### WORK REQUIRED:
Beginning at the line that holds "d’assurance habitation pas" and continuing to the last line of the data below, transcribe every line word for word, without pictures.
(MATERIAL PROVIDED begins)
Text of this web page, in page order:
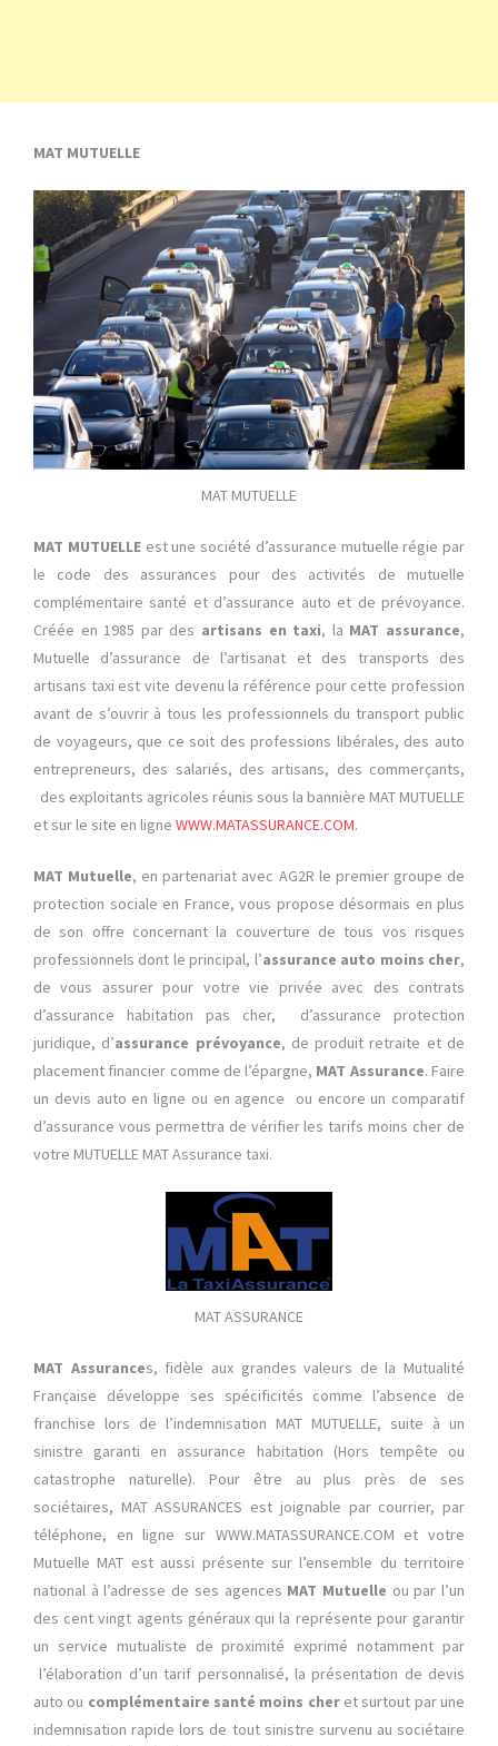
MAT MUTUELLE
MAT MUTUELLE
MAT MUTUELLEest une société d’assurance mutuelle régie par
le code des assurances pour des activités de mutuelle
complémentaire santé et d’assurance auto et de prévoyance.
Créée en 1985 par des artisans en taxi, la MAT assurance,
Mutuelle d’assurance de l’artisanat et des transports des
artisans taxi est vite devenu la référence pour cette profession
avant de s’ouvrir à tous les professionnels du transport public
de voyageurs, que ce soit des professions libérales, des auto
entrepreneurs, des salariés, des artisans, des commerçants,
des exploitants agricoles réunis sous la bannière MAT MUTUELLE
et sur le site en ligne WWW.MATASSURANCE.COM.
MAT Mutuelle, en partenariat avec AG2R le premier groupe de
protection sociale en France, vous propose désormais en plus
de son offre concernant la couverture de tous vos risques
professionnels dont le principal, l’assurance auto moins cher,
de vous assurer pour votre vie privée avec des contrats
d’assurance habitation pas cher, d’assurance protection
juridique, d’assurance prévoyance, de produit retraite et de
placement financier comme de l’épargne, MAT Assurance. Faire
un devis auto en ligne ou en agence ou encore un comparatif
d’assurance vous permettra de vérifier les tarifs moins cher de
votre MUTUELLE MAT Assurance taxi.
MAT ASSURANCE
MAT Assurances, fidèle aux grandes valeurs de la Mutualité
Française développe ses spécificités comme l’absence de
franchise lors de l’indemnisation MAT MUTUELLE, suite à un
sinistre garanti en assurance habitation (Hors tempête ou
catastrophe naturelle). Pour être au plus près de ses
sociétaires, MAT ASSURANCES est joignable par courrier, par
téléphone, en ligne sur WWW.MATASSURANCE.COM et votre
Mutuelle MAT est aussi présente sur l’ensemble du territoire
national à l’adresse de ses agences MAT Mutuelle ou par l’un
des cent vingt agents généraux qui la représente pour garantir
un service mutualiste de proximité exprimé notamment par
l’élaboration d’un tarif personnalisé, la présentation de devis
auto ou complémentaire santé moins cheret surtout par une
indemnisation rapide lors de tout sinistre survenu au sociétaire
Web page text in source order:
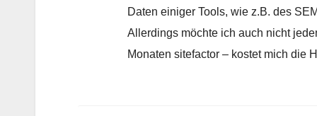
Daten einiger Tools, wie z.B. des
Allerdings möchte ich auch nicht
Monaten sitefactor – kostet mich die
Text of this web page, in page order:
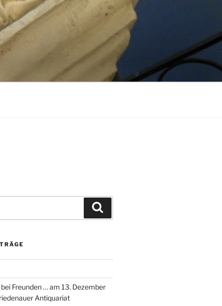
(MATERIAL PROVIDED ends)
### TASK RESULT:
d’assurance habitation pas cher, d’assurance protection
juridique, d’assurance prévoyance, de produit retraite et de
placement financier comme de l’épargne, MAT Assurance. Faire
un devis auto en ligne ou en agence ou encore un comparatif
d’assurance vous permettra de vérifier les tarifs moins cher de
votre MUTUELLE MAT Assurance taxi.
MAT ASSURANCE
MAT Assurances, fidèle aux grandes valeurs de la Mutualité
Française développe ses spécificités comme l’absence de
franchise lors de l’indemnisation MAT MUTUELLE, suite à un
sinistre garanti en assurance habitation (Hors tempête ou
catastrophe naturelle). Pour être au plus près de ses
sociétaires, MAT ASSURANCES est joignable par courrier, par
téléphone, en ligne sur WWW.MATASSURANCE.COM et votre
Mutuelle MAT est aussi présente sur l’ensemble du territoire
national à l’adresse de ses agences MAT Mutuelle ou par l’un
des cent vingt agents généraux qui la représente pour garantir
un service mutualiste de proximité exprimé notamment par
l’élaboration d’un tarif personnalisé, la présentation de devis
auto ou complémentaire santé moins cheret surtout par une
indemnisation rapide lors de tout sinistre survenu au sociétaire
Web page text in source order:
Daten einiger Tools, wie z.B. des
Allerdings möchte ich auch nicht
Monaten sitefactor – kostet mich die
Text of this web page, in page order:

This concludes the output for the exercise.